Required action:
Could you copy out every line of the data where the word "information" occurs?

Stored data
------------------------------------------------------------------------

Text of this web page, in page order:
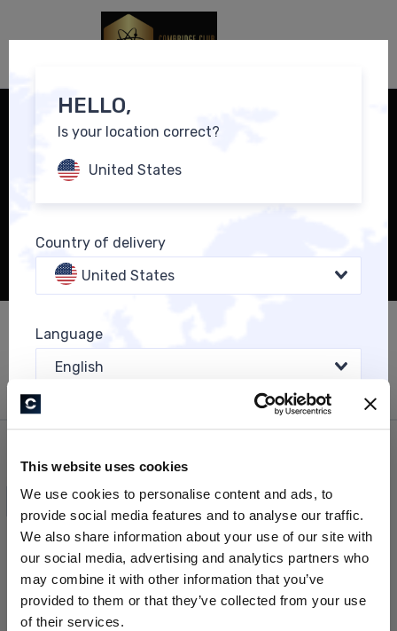
This website uses cookies
We use cookies to personalise content and ads, to
provide social media features and to analyse our traffic.
We also share information about your use of our site with
our social media, advertising and analytics partners who
may combine it with other information that you’ve
provided to them or that they’ve collected from your use
of their services.
SICHERN SIE SICH DEN NEUEN BÖRSENBRIEF UND DAS
MENTOREN-ZUSATZPAKET ZU EINMALIGEN SONDER-
KONDITIONEN:
All Products
HELLO,
Is your location correct?
United States
Country of delivery
United States
Language
English
Confirm and continue to the website

------------------------------------------------------------------------

Written response:
We also share information about your use of our site with
may combine it with other information that you’ve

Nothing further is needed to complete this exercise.